On 15 October, the Council adopted decisions on the signature of two agreements between the EU and Singapore: a free trade agreement, and an investment protection agreement.
The EU and Singapore are expected to sign both agreements, as well as a partnership and cooperation agreement, on 19 October, in the margins of the ASEM summit, in Brussels.
The EU-Singapore trade and investment agreements are the first bilateral trade and investment agreements concluded between the EU and a member state of the Association of Southeast Asian Nations (ASEAN).
Singapore is by far the EU’s largest ASEAN partner, accounting for almost one third of EU-ASEAN trade in goods and services.
Bilateral trade in goods amounted €53.3 billion in 2017, with the EU exporting €33.16 billion, mainly cars and machinery, while importing € 20.14 billion, in particular chemicals, pharmaceuticals.
Before the agreement, almost all goods from the EU could already enter Singapore free of customs duties. The FTA will now eliminate the remaining tariffs within three to five years, depending on the product category. It will also remove technical and non-tariff barriers by recognizing the EU’s standards and safety tests in key areas, such as electronics, pharmaceuticals or car parts. For fisheries and processed agricultural products entering the EU, some tariffs will continue to be applied.

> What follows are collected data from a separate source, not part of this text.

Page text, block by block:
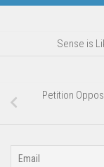
Sense is
Petition
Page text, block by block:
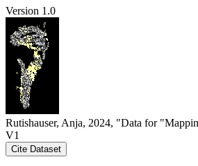
Version 1.0
Rutishauser, Anja, 2024, "Data for
V1
Cite Dataset
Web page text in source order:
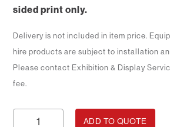
sided print only.
Delivery is not included in item price.
hire products are subject to installation
Please contact Exhibition & Display
fee.
Printed
ADD TO QUOTE

The FTA will lift restrictions in the services sector, where bilateral trade amounted €44.4 billion in 2016. The EU is Singapore’s biggest trading partner in services, while over 10 000 EU companies use Singapore as a hub to serve the whole region. The EU-Singapore trade deal is one of the first ‘new generation’ bilateral agreements. On top of the classical removal of customs duties and non-tariff barriers for trade in goods and services, it contains important provisions on intellectual property protection, investment liberalization, public procurement, competition and sustainable development.